In what you’ve just written , median_source has two fields, called x and y, with x containing the list of cats and y containing the list of q2s.

So you’d have to point to the x and y fields respectively:

p.rect(x='x',y='y',0.5,.01.... source_median_source)

(This is why you’re getting the bad_column_name error)

alpha_corporate · May 20, 2022, 3:19pm

I have done what you have suggested but no success unfortunately

gmerritt123 · May 20, 2022, 3:21pm

First: That is a python generic error, I suggest looking up what that means.

Secondly, you haven’t changed what I suggested.

alpha_corporate · May 20, 2022, 3:24pm

i thought x=‘cats’ and y=‘q2’ in p.rect was what you had suggested, as that is what I have highlighted in the attached image? apologies for any misinterpretation and thank you for your help thus far

gmerritt123 · May 20, 2022, 3:32pm

This has nothing to do with the hovertool anymore:

You create a CDS via a dictionary:

median_source =ColumnDataSource(dict(x=cats,y=q2))

That CDS now has two columns, named x and y respectively because of the keys you’ve assigned in the dictionary.

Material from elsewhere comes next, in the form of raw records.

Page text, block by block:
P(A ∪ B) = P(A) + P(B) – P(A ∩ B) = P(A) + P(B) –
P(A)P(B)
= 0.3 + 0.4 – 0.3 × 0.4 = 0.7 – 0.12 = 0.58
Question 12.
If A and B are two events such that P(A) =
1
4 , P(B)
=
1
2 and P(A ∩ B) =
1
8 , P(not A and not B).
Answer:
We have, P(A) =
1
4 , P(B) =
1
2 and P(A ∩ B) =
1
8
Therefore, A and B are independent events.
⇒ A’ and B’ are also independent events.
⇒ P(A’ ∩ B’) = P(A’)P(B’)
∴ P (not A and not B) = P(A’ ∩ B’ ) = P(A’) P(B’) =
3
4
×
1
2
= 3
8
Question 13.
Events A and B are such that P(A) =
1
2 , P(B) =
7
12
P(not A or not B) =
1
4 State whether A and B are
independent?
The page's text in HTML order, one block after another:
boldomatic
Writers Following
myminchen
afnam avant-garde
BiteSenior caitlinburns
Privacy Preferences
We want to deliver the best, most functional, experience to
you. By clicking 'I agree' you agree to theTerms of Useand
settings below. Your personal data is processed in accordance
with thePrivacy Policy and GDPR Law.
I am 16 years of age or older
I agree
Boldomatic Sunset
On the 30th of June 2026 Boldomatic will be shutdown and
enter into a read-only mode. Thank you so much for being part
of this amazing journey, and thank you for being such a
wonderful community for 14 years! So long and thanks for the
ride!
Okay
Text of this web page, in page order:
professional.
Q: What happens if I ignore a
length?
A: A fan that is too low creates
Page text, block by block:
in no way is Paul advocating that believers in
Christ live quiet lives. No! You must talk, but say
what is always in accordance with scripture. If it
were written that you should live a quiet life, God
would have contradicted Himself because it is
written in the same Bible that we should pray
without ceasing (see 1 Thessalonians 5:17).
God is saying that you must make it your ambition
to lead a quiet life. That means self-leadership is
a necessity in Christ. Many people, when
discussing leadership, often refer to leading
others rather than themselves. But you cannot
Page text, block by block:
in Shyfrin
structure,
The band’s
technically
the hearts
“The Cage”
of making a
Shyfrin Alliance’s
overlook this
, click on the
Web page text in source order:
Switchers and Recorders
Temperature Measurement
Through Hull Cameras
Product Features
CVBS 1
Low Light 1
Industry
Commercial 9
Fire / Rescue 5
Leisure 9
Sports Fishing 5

You could call it:

median_source =ColumnDataSource(dict(harry=cats,sally=q2))

and median_source would have two columns named harry and sally repectively.

When you create the rect renderer, you point to the names of the columns for the specific args the renderer needs. In the case of rect, it needs an x and a y arg… so :

p.rect(x='harry',y='sally',0.5,.01.... source_median_source)

Edit: I somewhat recently had some discussion about all the things you use to instantiate a renderer, and the fact that you can mix them ( which you are doing) here → Glyphs with nonexistent column names (non-continuous ranges!) - #4 by gmerritt123 , maybe it will help explain things a bit more.

alpha_corporate · May 20, 2022, 3:55pm

Thank you so much it finally worked! I am very grateful for your help kind sir!

system · August 18, 2022, 3:56pm

This topic was automatically closed 90 days after the last reply. New replies are no longer allowed.